With our model fitted, we can predict our test set result.
# Predicting the Test set results
y_pred <- predict(classifier, newdata = test_set[-3])
y_pred
## 4 7 13 14 16 23 25 26 32 34 39 41 43 51 63 64 67 69 72 74
## 0 0 0 0 0 1 0 0 0 0 0 0 0 0 0 0 0 0 0 0
## 76 78 81 85 86 89 90 91 94 98 109 110 116 118 121 127 135 136 137 141
## 0 0 0 0 0 0 0 0 0 0 0 0 0 0 0 0 0 0 0 0
## 143 151 153 158 159 165 166 174 178 179 195 197 199 209 210 211 212 214 217 223
## 0 0 0 0 0 0 0 0 0 0 0 0 0 1 0 1 1 0 1 1
## 224 229 235 236 240 243 244 254 256 262 263 273 277 278 286 290 291 294 299 306
## 1 0 1 1 1 1 1 1 1 1 1 1 0 1 0 0 1 0 1 0
## 308 309 316 328 330 332 336 347 348 355 357 359 364 374 383 388 389 390 397 399
## 1 1 0 0 1 1 0 1 1 0 1 0 0 1 1 0 0 0 1 0
## Levels: 0 1
# Making the Confusion Matrix
cm <- table(test_set[, 3], y_pred)
cm
## y_pred
## 0 1
## 0 56 3
## 1 14 27
Lastly, we will plot both results from the training and the testing datasets.
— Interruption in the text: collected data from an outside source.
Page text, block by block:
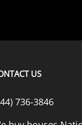
US
736-3846
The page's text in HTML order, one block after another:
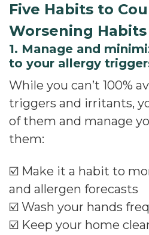
Five Habits to
Worsening Habits
1. Manage and
to your allergy
While you can’t 100%
triggers and irritants,
of them and manage
them:
☑️ Make it a habit to
and allergen forecasts
☑️ Wash your hands
☑️ Keep your home
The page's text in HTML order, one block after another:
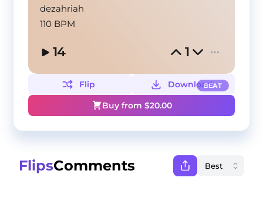
dezahriah
110 BPM
14 1
BEAT
Flip
Download
Buy from $20.00
FlipsComments
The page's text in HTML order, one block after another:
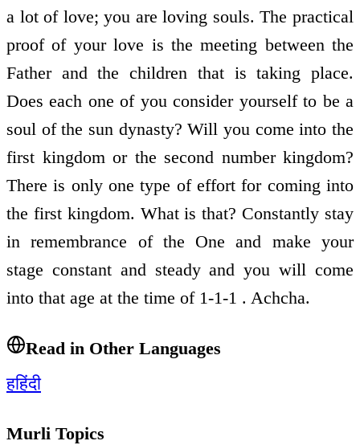
a lot of love; you are loving souls. The practical
proof of your love is the meeting between the
Father and the children that is taking place.
Does each one of you consider yourself to be a
soul of the sun dynasty? Will you come into the
first kingdom or the second number kingdom?
There is only one type of effort for coming into
the first kingdom. What is that? Constantly stay
in remembrance of the One and make your
stage constant and steady and you will come
into that age at the time of 1-1-1 . Achcha.
Read in Other Languages
हहिंदी
Murli Topics
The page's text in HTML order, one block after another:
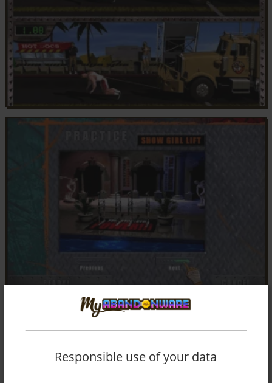
Responsible use of your data
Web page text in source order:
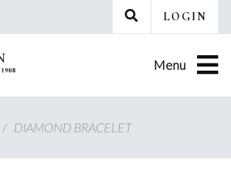
LOGIN
Menu
/ DIAMOND BRACELET
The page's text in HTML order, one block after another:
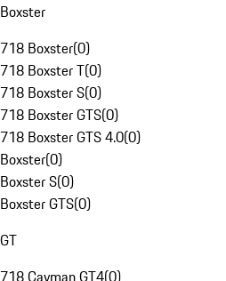
Boxster
718 Boxster(0)
718 Boxster T(0)
718 Boxster S(0)
718 Boxster GTS(0)
718 Boxster GTS 4.0(0)
Boxster(0)
Boxster S(0)
Boxster GTS(0)
GT
718 Cayman GT4(0)
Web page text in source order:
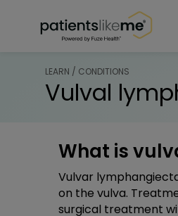
LEARN / CONDITIONS
Vulval
What is
Vulvar
on the vulva.
surgical treatment
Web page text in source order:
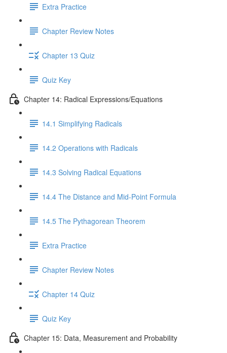
Extra Practice
Chapter Review Notes
Chapter 13 Quiz
Quiz Key
Chapter 14: Radical Expressions/Equations
14.1 Simplifying Radicals
14.2 Operations with Radicals
14.3 Solving Radical Equations
14.4 The Distance and Mid-Point Formula
14.5 The Pythagorean Theorem
Extra Practice
Chapter Review Notes
Chapter 14 Quiz
Quiz Key
Chapter 15: Data, Measurement and Probability
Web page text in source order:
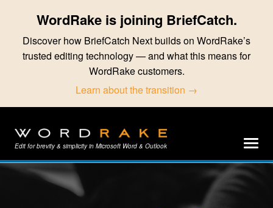
WordRake is joining BriefCatch.
Discover how BriefCatch Next builds on WordRake’s
trusted editing technology — and what this means for
WordRake customers.
Learn about the transition →
Edit for brevity & simplicity in Microsoft Word & Outlook
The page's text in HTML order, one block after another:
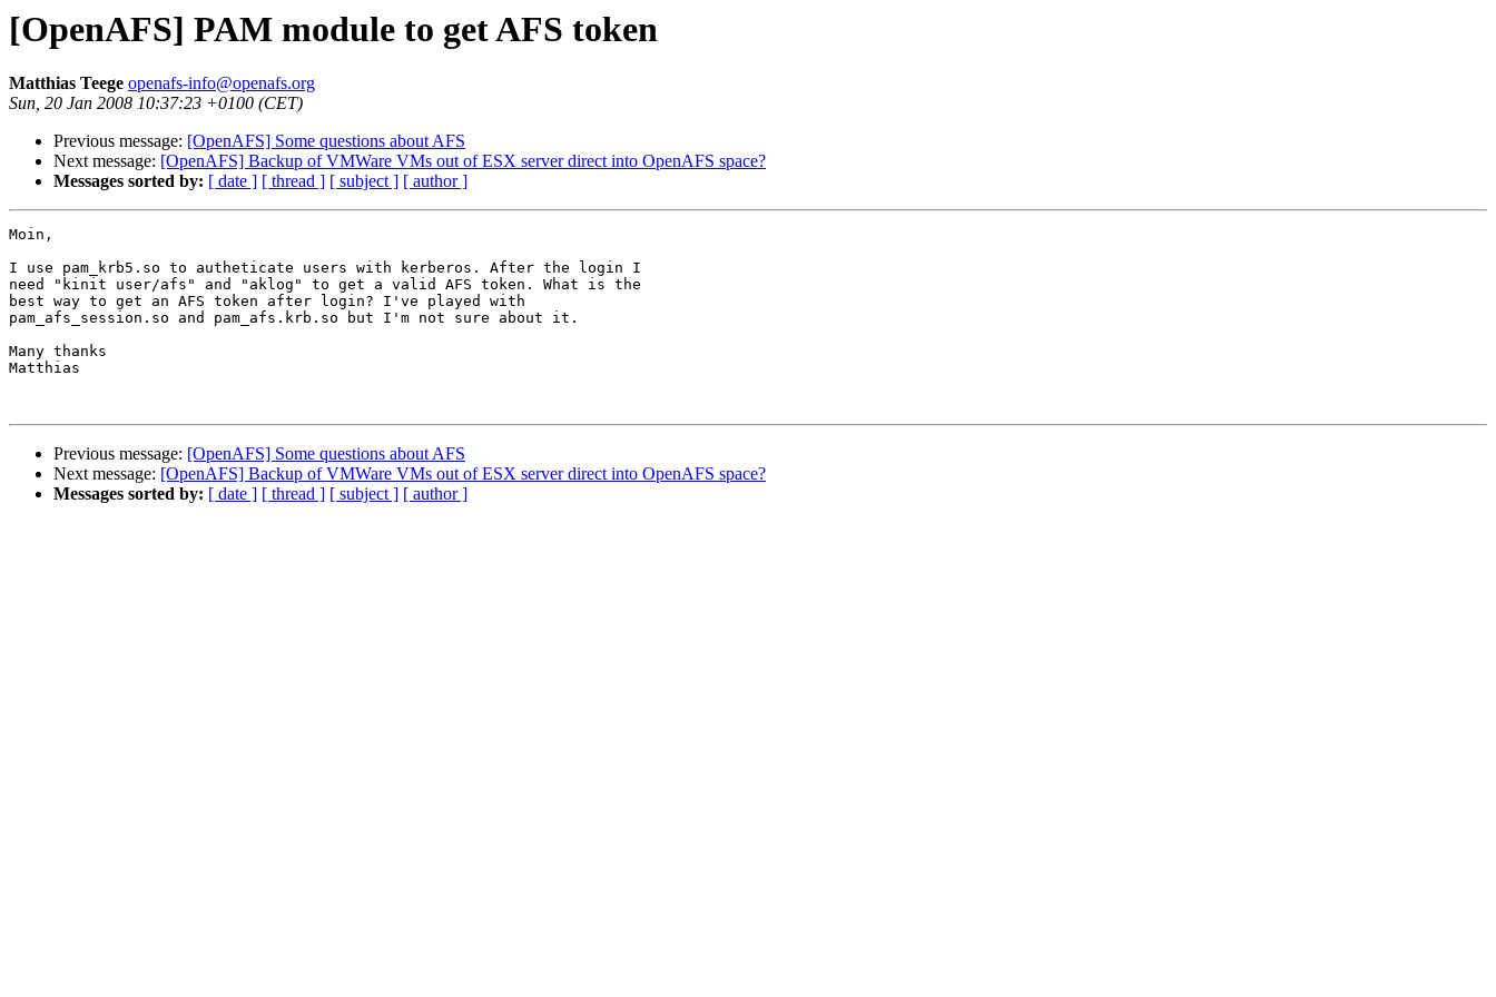
[OpenAFS] PAM module to get AFS token
Matthias Teege openafs-info@openafs.org
Sun, 20 Jan 2008 10:37:23 +0100 (CET)
Previous message: [OpenAFS] Some questions about AFS
Next message: [OpenAFS] Backup of VMWare VMs out of ESX server direct into OpenAFS space?
Messages sorted by: [ date ] [ thread ] [ subject ] [ author ]
Moin,
I use pam_krb5.so to autheticate users with kerberos. After the login I
need "kinit user/afs" and "aklog" to get a valid AFS token. What is the
best way to get an AFS token after login? I've played with
pam_afs_session.so and pam_afs.krb.so but I'm not sure about it.
Many thanks
Matthias
Previous message: [OpenAFS] Some questions about AFS
Next message: [OpenAFS] Backup of VMWare VMs out of ESX server direct into OpenAFS space?
Messages sorted by: [ date ] [ thread ] [ subject ] [ author ]
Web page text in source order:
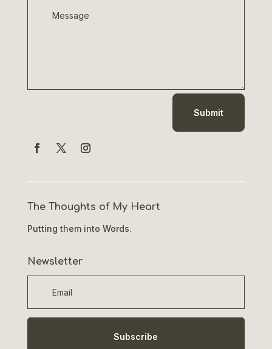
Submit
The Thoughts of My Heart
Putting them into Words.
Newsletter
Subscribe
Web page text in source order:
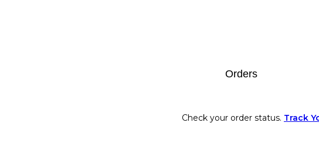
Orders
Check your order status. Track
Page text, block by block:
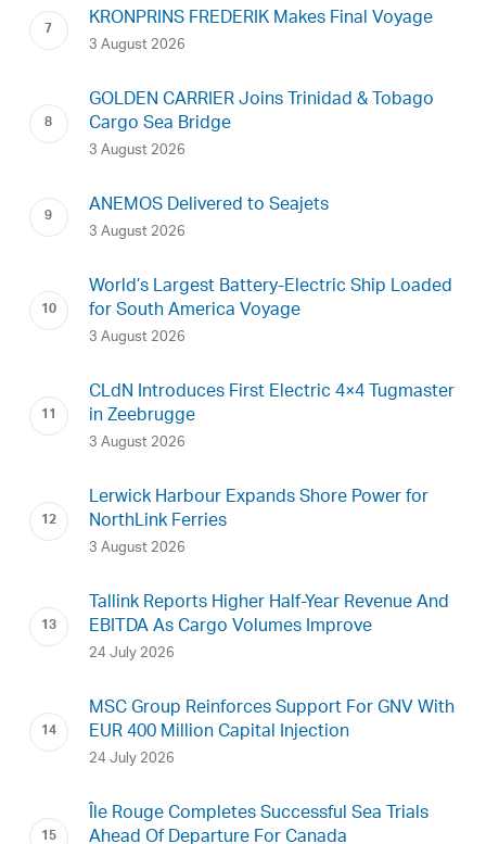
KRONPRINS FREDERIK Makes Final Voyage
3 August 2026
GOLDEN CARRIER Joins Trinidad & Tobago
Cargo Sea Bridge
3 August 2026
ANEMOS Delivered to Seajets
3 August 2026
World’s Largest Battery-Electric Ship Loaded
for South America Voyage
3 August 2026
CLdN Introduces First Electric 4×4 Tugmaster
in Zeebrugge
3 August 2026
Lerwick Harbour Expands Shore Power for
NorthLink Ferries
3 August 2026
Tallink Reports Higher Half-Year Revenue And
EBITDA As Cargo Volumes Improve
24 July 2026
MSC Group Reinforces Support For GNV With
EUR 400 Million Capital Injection
24 July 2026
Île Rouge Completes Successful Sea Trials
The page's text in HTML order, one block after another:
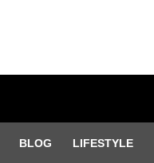
BLOG LIFESTYLE
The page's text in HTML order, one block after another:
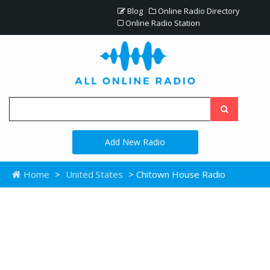
Blog
Online Radio Directory
Online Radio Station
Add New Radio
Home > United States > Chitown House Radio
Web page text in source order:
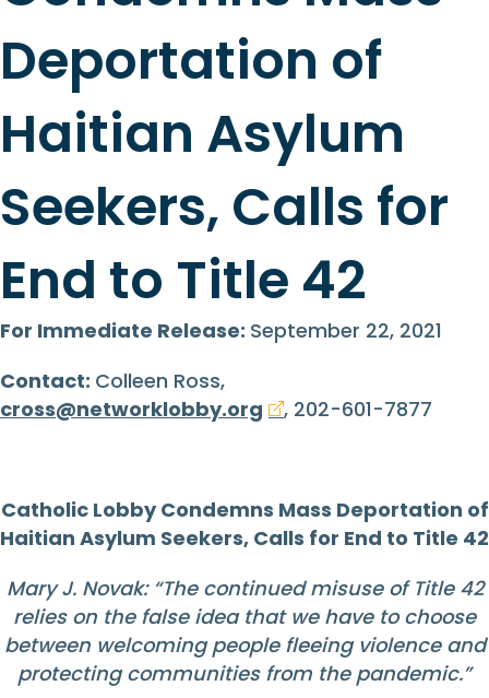
Deportation of
Haitian Asylum
Seekers, Calls for
End to Title 42
For Immediate Release: September 22, 2021
Contact: Colleen Ross,
cross@networklobby.org
, 202-601-7877
Catholic Lobby Condemns Mass Deportation of
Haitian Asylum Seekers, Calls for End to Title 42
Mary J. Novak: “The continued misuse of Title 42
relies on the false idea that we have to choose
between welcoming people fleeing violence and
protecting communities from the pandemic.”
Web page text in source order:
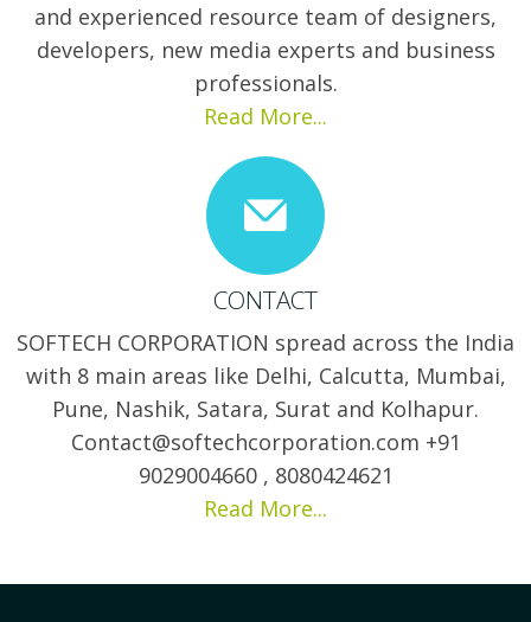
and experienced resource team of designers,
developers, new media experts and business
professionals.
Read More...
CONTACT
SOFTECH CORPORATION spread across the India
with 8 main areas like Delhi, Calcutta, Mumbai,
Pune, Nashik, Satara, Surat and Kolhapur.
Contact@softechcorporation.com +91
9029004660 , 8080424621
Read More...
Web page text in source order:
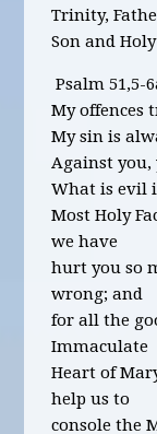
Trinity,
Son and
Psalm 51,5-
My offences
My sin is
Against you,
What is evil
Most Holy
we have
hurt you so
wrong; and
for all the
Immaculate
Heart of
help us to
console the
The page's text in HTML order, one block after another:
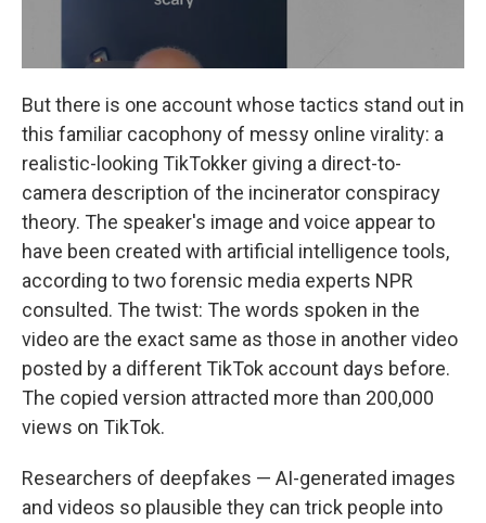
But there is one account whose tactics stand out in
this familiar cacophony of messy online virality: a
realistic-looking TikTokker giving a direct-to-
camera description of the incinerator conspiracy
theory. The speaker's image and voice appear to
have been created with artificial intelligence tools,
according to two forensic media experts NPR
consulted. The twist: The words spoken in the
video are the exact same as those in another video
posted by a different TikTok account days before.
The copied version attracted more than 200,000
views on TikTok.
Researchers of deepfakes — AI-generated images
and videos so plausible they can trick people into
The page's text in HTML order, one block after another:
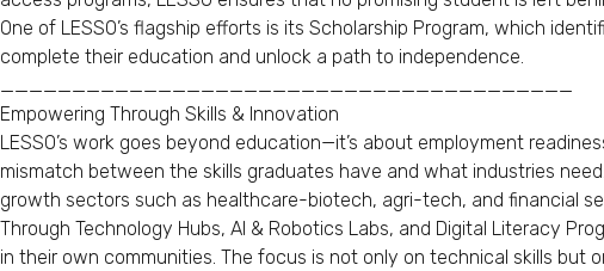
One of LESSO’s flagship efforts is its Scholarship Program, which
complete their education and unlock a path to independence.
________________________________________
Empowering Through Skills & Innovation
LESSO’s work goes beyond education—it’s about employment
mismatch between the skills graduates have and what industries
growth sectors such as healthcare-biotech, agri-tech, and financial
Through Technology Hubs, AI & Robotics Labs, and Digital Literacy
in their own communities. The focus is not only on technical skills
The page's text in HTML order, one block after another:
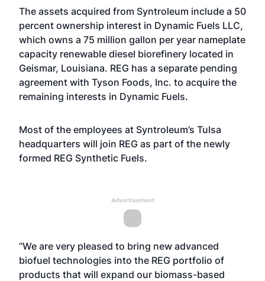
The assets acquired from Syntroleum include a 50
percent ownership interest in Dynamic Fuels LLC,
which owns a 75 million gallon per year nameplate
capacity renewable diesel biorefinery located in
Geismar, Louisiana. REG has a separate pending
agreement with Tyson Foods, Inc. to acquire the
remaining interests in Dynamic Fuels.
Most of the employees at Syntroleum’s Tulsa
headquarters will join REG as part of the newly
formed REG Synthetic Fuels.
Advertisement
“We are very pleased to bring new advanced
biofuel technologies into the REG portfolio of
products that will expand our biomass-based
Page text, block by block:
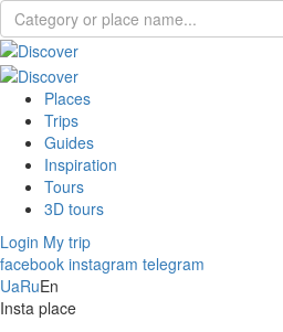
Places
Trips
Guides
Inspiration
Tours
3D tours
Login My trip
facebook instagram telegram
UaRuEn
Insta place
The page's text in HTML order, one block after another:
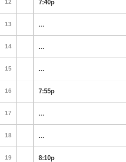
12 7:40p
13 ...
14 ...
15 ...
16 7:55p
17 ...
18 ...
19 8:10p
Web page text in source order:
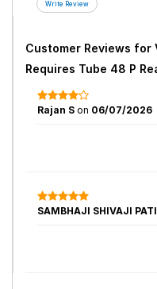
Customer Reviews for
Requires Tube 48 P
Rajan S on 06/07/2026
SAMBHAJI SHIVAJI
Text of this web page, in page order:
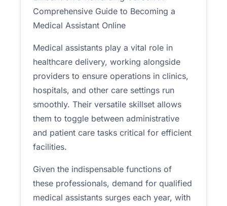
Comprehensive Guide to Becoming a
Medical Assistant Online
Medical assistants play a vital role in
healthcare delivery, working alongside
providers to ensure operations in clinics,
hospitals, and other care settings run
smoothly. Their versatile skillset allows
them to toggle between administrative
and patient care tasks critical for efficient
facilities.
Given the indispensable functions of
these professionals, demand for qualified
medical assistants surges each year, with
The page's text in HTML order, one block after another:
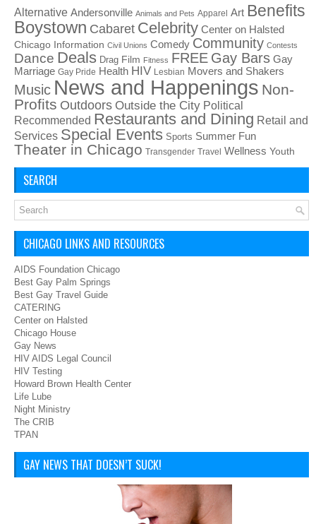
Alternative Andersonville Animals and Pets Apparel Art Benefits
Boystown Cabaret Celebrity Center on Halsted
Chicago Information Civil Unions Comedy Community Contests
Dance Deals Drag Film Fitness FREE Gay Bars Gay
Marriage Gay Pride Health HIV Lesbian Movers and Shakers
Music News and Happenings Non-
Profits Outdoors Outside the City Political
Recommended Restaurants and Dining Retail and
Services Special Events Sports Summer Fun
Theater in Chicago Transgender Travel Wellness Youth
SEARCH
CHICAGO LINKS AND RESOURCES
AIDS Foundation Chicago
Best Gay Palm Springs
Best Gay Travel Guide
CATERING
Center on Halsted
Chicago House
Gay News
HIV AIDS Legal Council
HIV Testing
Howard Brown Health Center
Life Lube
Night Ministry
The CRIB
TPAN
GAY NEWS THAT DOESN’T SUCK!
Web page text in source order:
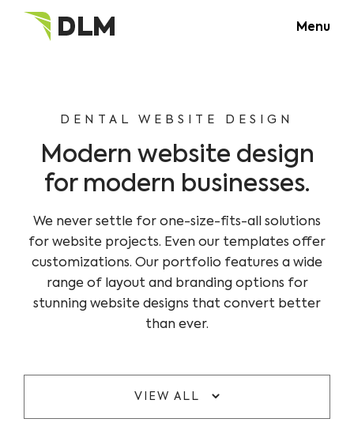
Menu
DENTAL WEBSITE DESIGN
Modern website design
for modern businesses.
We never settle for one-size-fits-all solutions
for website projects. Even our templates offer
customizations. Our portfolio features a wide
range of layout and branding options for
stunning website designs that convert better
than ever.
VIEW ALL
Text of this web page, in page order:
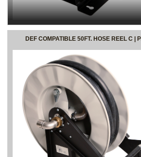
DEF COMPATIBLE 50FT. HOSE REEL C |
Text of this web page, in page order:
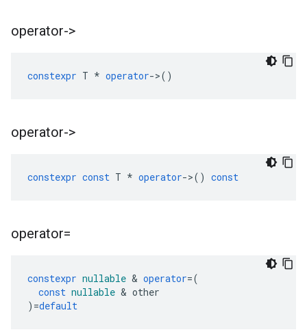
operator->
constexpr T * operator->()
operator->
constexpr const T * operator->() const
operator=
constexpr nullable & operator=(
const nullable & other
) =default
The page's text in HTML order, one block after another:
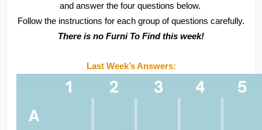
and answer the four questions below.
Follow the instructions for each group of questions carefully.
There is no Furni To Find this week!
Last Week’s Answers:
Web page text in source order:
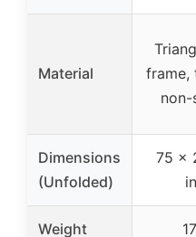
Material
frame,
Dimensions
(Unfolded)
75 x
Weight
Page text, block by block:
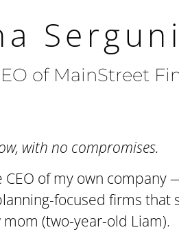
of MainStreet
with no compromises.
CEO of my own
focused firms that
(two-year-old Liam).
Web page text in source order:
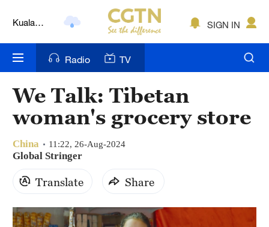
Kuala
Nairobi
Bengaluru
New York
Mumbai
Delhi
Hyderabad
SIGN IN
Radio TV
We Talk: Tibetan
woman's grocery store
China 11:22, 26-Aug-2024
Global Stringer
Translate Share
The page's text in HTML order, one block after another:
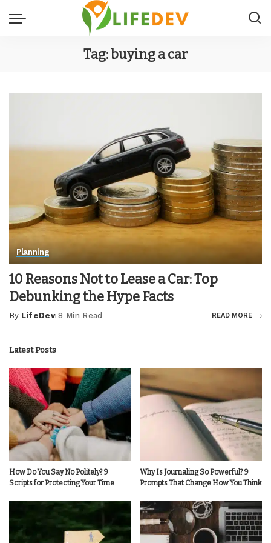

# Plotting the training data set results
set = training_set
X1 = seq(min(set[, 1]) - 1, max(set[, 1]) + 1, by = 0.01)
X2 = seq(min(set[, 2]) - 1, max(set[, 2]) + 1, by = 0.01)
grid_set = expand.grid(X1, X2)
colnames(grid_set) = c('Age', 'EstimatedSalary')
y_grid = predict(classifier, newdata = grid_set)
plot(set[, -3],
main = 'SVM (Training set)',
xlab = 'Age', ylab = 'Estimated Salary',
xlim = range(X1), ylim = range(X2))
contour(X1, X2, matrix(as.numeric(y_grid), length(X1), length(X2)), add = TRUE)
points(grid_set, pch = '.', col = ifelse(y_grid == 1, 'coral1', 'aquamarine'))
points(set, pch = 21, bg = ifelse(set[, 3] == 1, 'green4', 'red3'))
#Next, we will plot the testing data set results
set = test_set
X1 = seq(min(set[, 1]) - 1, max(set[, 1]) + 1, by = 0.01)
X2 = seq(min(set[, 2]) - 1, max(set[, 2]) + 1, by = 0.01)
grid_set = expand.grid(X1, X2)
colnames(grid_set) = c('Age', 'EstimatedSalary')
y_grid = predict(classifier, newdata = grid_set)
plot(set[, -3], main = 'SVM (Test set)',
xlab = 'Age', ylab = 'Estimated Salary',
xlim = range(X1), ylim = range(X2))
contour(X1, X2, matrix(as.numeric(y_grid), length(X1), length(X2)), add = TRUE)
points(grid_set, pch = '.', col = ifelse(y_grid == 1, 'coral1', 'aquamarine'))
points(set, pch = 21, bg = ifelse(set[, 3] == 1, 'green4', 'red3'))
The hyperplane showed in both plots is the best hyperplane based on results of the model.